Scott Garrabrant comments on Functional Side Effects

Scott Garrabrant 17 Jan 2014 6:18 UTC
0 points
Once the 1 has been processed, it might be too late. A single bit of irrelevant information seems easy to ignore, but what if the preferences of the agent after viewing the 1 are different from the preferences of the agent before viewing the 1. This might not be the case in this problem, but it is conceivable to me. Then the agent cannot and should not just forget the 1, unless he is forced to by some pre commitment mechanism from the agent before viewing the 1.

I think that in this problem it makes sense for the agent to pretend it did not see the 1, but this might not be true in all cases.
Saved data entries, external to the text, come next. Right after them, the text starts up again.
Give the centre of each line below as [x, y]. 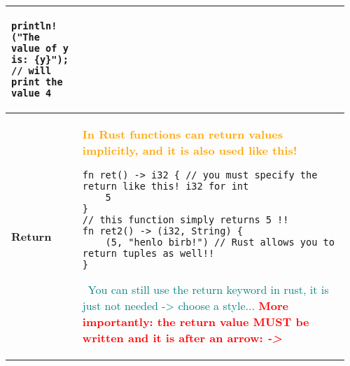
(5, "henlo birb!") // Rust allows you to [220, 242]
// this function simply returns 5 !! [185, 220]
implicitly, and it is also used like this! [190, 150]
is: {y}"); [40, 59]
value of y [40, 48]
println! [34, 26]
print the [37, 82]
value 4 [31, 93]

For example. If the situation was that 1 would be terminated if the letters matched and 2 would be terminated if the letters did not match, I would choose randomly so that I could not be taken advantage of by my other copy.
- Tyrrell_McAllister 17 Jan 2014 19:14 UTC
  0 points
  Parent
  
  A single bit of irrelevant information seems easy to ignore, but what if the preferences of the agent after viewing the 1 are different from the preferences of the agent before viewing the 1. [...] Then the agent cannot and should not just forget the 1 …
  
  To be clear, the input was given to the agent, but the agent didn’t “look at it” prior to choosing an input-output function. Imagine that the agent was handed the input, but, before looking at it, the agent stored the input in external memory. Before looking at what the input was, the agent chooses an optimal input-output function f. Once such a function is chosen, and only then, does the agent look at what the input was. The agent then outputs whatever f maps the input to. (A few years back, I wrote a brief write-up describing this in more detail.)
  
  Now, if, as you suggest, looking at the input will change the agent’s preferences, then this is all the more reason why the agent will want to choose its input-output map before looking at the input. For, suppose that the agent hasn’t looked at the input yet. (The input was stored, sight-unseen, in external memory.) If the agent’s future preferences will be different, then those future preferences will be worse than the present preferences, so far as the present agent is concerned. Any agent with different preferences might work at cross purposes to your own preferences, even if this agent is your own future self. Therefore, if you anticipate that your preferences are about to be changed, then that should encourage you to make all important decisions now, while you still have the “right” preferences.
  
  (I assume that we’re talking about preferences over states of the world, and not “preferences” resulting from mere ignorance. My preference is to get a box with a diamond in it, not a box that I wrongly think has a diamond in it.)
  
  … unless he is forced to by some pre commitment mechanism from the agent before viewing the 1.
  
  I don’t think that “pre-commitment” is the right way to think about this. The agent begins the scenario running a certain program. If that program has the agent setting aside the input sight unseen and choosing an input-output function prior to looking at the input, and then following that input-output function, then that is just what the agent will do — not because of force or pre-commitment, but just because that is its program.
  
  (I wrote a post a while back speculating on how this might “feel” to the agent “on the inside”. It shouldn’t feel like being forced to follow a previous commitment.)
  - Scott Garrabrant 17 Jan 2014 19:55 UTC
    0 points
    Parent
    I don’t think we actually disagree on anything substantial.
    
    I was partially going based on the fact that in Wei Dai’s example, the agent was told the number 1, before he was even told what the experiment was. I think the nature of our disagreement is only on our interpretation of Wei Dai’s thought experiment.
    
    Do you agree with the following statement?
    
    “UDT1.1 is good, but we have to be clear about what the input is. The input is all information that you have not yet received (or not yet processed). All the other information that you have should be viewed as part of the source code of you decision procedure, and may change your probabilities and/or your utilities.”
    - Tyrrell_McAllister 19 Jan 2014 22:36 UTC
      1 point
      Parent
      
      “UDT1.1 is good, but we have to be clear about what the input is. The input is all information that you have not yet received (or not yet processed). All the other information that you have should be viewed as part of the source code of you decision procedure, and may change your probabilities and/or your utilities.”
      
      Yes, I agree.
      
      I could quibble with the wording of the part after the last comma. It seems more in line with the spirit of UDT to say that, if an agent’s probabilities or utilities “change”, then really what happened is that the agent was replaced by a different agent. After all, the “U” in “UDT” stands for “updateless”. Agents aren’t supposed to update their probabilities or utilities. But this is not a significant point.